Originally published 17 October 2004
Last week the New York Times had a front page story on scientific tests of the efficacy of prayer. The gist of the story was that although much energy and money gone into testing the power of prayer, not much has come of it.
Prayer has two purposes: intersession and celebration. Only intercessory prayer expects a response that might be measured.
Sir Francis Galton, the nephew of Charles Darwin, was among the first to wonder if scientific methods might be used to test the efficacy of prayer. In an essay published in The Fortnightly Review in 1872, he compared the longevity of clergy as compared to doctors and lawyers. He found that clergymen as a whole did live slightly longer; however the longevity of eminent clergy compared to that of eminent doctors and lawyers was the shortest of all three groups.
Ockham’s Razor would suggest that what Galton was really measuring was the stress of various lifestyles, rather than the power of prayer. He also examined the life spans of sovereign monarchs, for whom innumerable prayers for longevity are offered by faithful subjects. These much-prayed-for rulers of the realm were the shortest-lived of all groups considered by Galton.

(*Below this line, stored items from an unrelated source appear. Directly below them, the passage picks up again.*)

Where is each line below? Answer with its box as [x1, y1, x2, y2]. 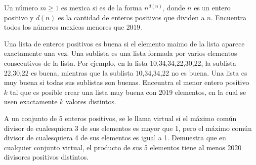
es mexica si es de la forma [61, 2, 142, 12]
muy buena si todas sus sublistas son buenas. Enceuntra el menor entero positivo [4, 77, 249, 87]
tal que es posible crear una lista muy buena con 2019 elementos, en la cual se [9, 86, 246, 97]
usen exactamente [4, 96, 58, 107]
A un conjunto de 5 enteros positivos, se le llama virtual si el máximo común [4, 113, 237, 123]
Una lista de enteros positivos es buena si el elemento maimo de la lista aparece [4, 38, 245, 48]
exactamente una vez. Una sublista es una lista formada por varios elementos [4, 48, 237, 58]
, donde [163, 2, 185, 12]
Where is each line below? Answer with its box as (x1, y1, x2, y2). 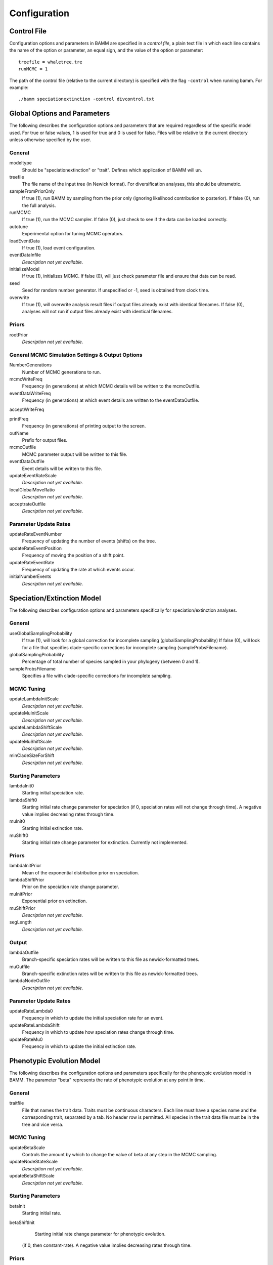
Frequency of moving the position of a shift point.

Of course, none of this proves anything. Too many uncontrolled — and uncontrollable — variables render Galton’s results inconclusive.
On the face of it, however, we can say with confidence that non-anecdotal evidence for the efficacy of prayer is conspicuously absent. Millions of Indians pray for sons rather than daughters — the provision of prayers for the birth of sons is something of a major industry in India — yet the sex ratio of Indian babies is the same as elsewhere in the world.

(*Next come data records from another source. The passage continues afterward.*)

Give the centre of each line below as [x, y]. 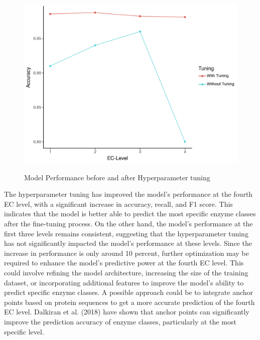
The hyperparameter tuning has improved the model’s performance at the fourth [128, 194]
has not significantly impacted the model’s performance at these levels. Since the [128, 243]
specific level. [24, 331]
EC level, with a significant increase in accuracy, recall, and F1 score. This [118, 204]
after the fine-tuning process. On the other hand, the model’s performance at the [128, 223]
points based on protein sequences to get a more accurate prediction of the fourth [129, 302]
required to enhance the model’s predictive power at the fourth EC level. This [124, 263]
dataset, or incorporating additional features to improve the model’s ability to [124, 282]

Yet it remains true that the great majority of humans swear by the power of prayer. This may indicate that skeptics fail to see what is obvious to everyone else. Or perhaps, as Galton wryly proposed, this could be evidence for a “universal tendency of man to gross incredulity.”

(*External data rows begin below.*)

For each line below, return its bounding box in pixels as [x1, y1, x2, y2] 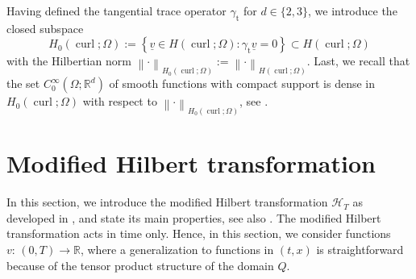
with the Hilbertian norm [6, 52, 131, 69]
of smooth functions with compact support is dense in [109, 75, 376, 92]
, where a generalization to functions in [80, 241, 274, 258]
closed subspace [6, 19, 84, 36]
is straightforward [316, 241, 404, 258]
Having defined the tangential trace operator [6, 2, 227, 19]
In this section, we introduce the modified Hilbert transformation [6, 194, 328, 210]
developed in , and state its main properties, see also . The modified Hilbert [6, 209, 381, 226]

In recent years, the scientific study of intercessory prayer has most often taken the form of double-blind experiments in a medical setting. Church congregations or prayer groups are asked to pray for some hospital patients. Other patients, the control group, are not prayed for. Neither the patients nor their caregivers know who is prayed for and who is not. Only after medical outcomes are determined are correlations sought.
Any such experiment is fraught with ambiguity. There is no way to control who is prayed for, by whom, or how much. And who is to say that God — assuming he exists — hears all prayers equally, or infallibly chooses to respond.
I have surveyed all the research done to date — at least all that I can find — and none has shown an unambiguous positive response. For example, a much ballyhooed study by Randolph Byrd on cardiac patients at San Francisco General Hospital did show small advantages in some aspects of treatment for prayed-for patients (less diuretics, fewer antibiotics), but mortality rates were the same as for the control group.
A more recent study at Columbia University that seemed to show a marginal efficacy for prayer has now been tainted with a charge of fraud.
Several other studies found no difference between prayed-for and unprayed-for patients.
Suffice it to say that for the time being no scientifically respectable evidence has been adduced for the efficacy of prayer.
Still, that won’t stop people of faith from addressing petitions to God, and mistaking coincidence for answer. One half of Indian parents who have said prayers for a son will believe their prayers were answered; one half will wonder what fault of their own caused God not to listen.
None of this has any bearing on the other purpose of prayer: celebration. Regardless of one’s theological beliefs or lack of them, it is difficult not to feel that the universe is shot through with mystery — a profound interplay of law and chaos, beauty and terror that science can reveal in ever greater detail, but never fully understand.
I have seen no evidence for the efficacy of intercessory prayer, but I am as ready as the next person to hurl words of celebration into the dark and silent spaces between the galaxies.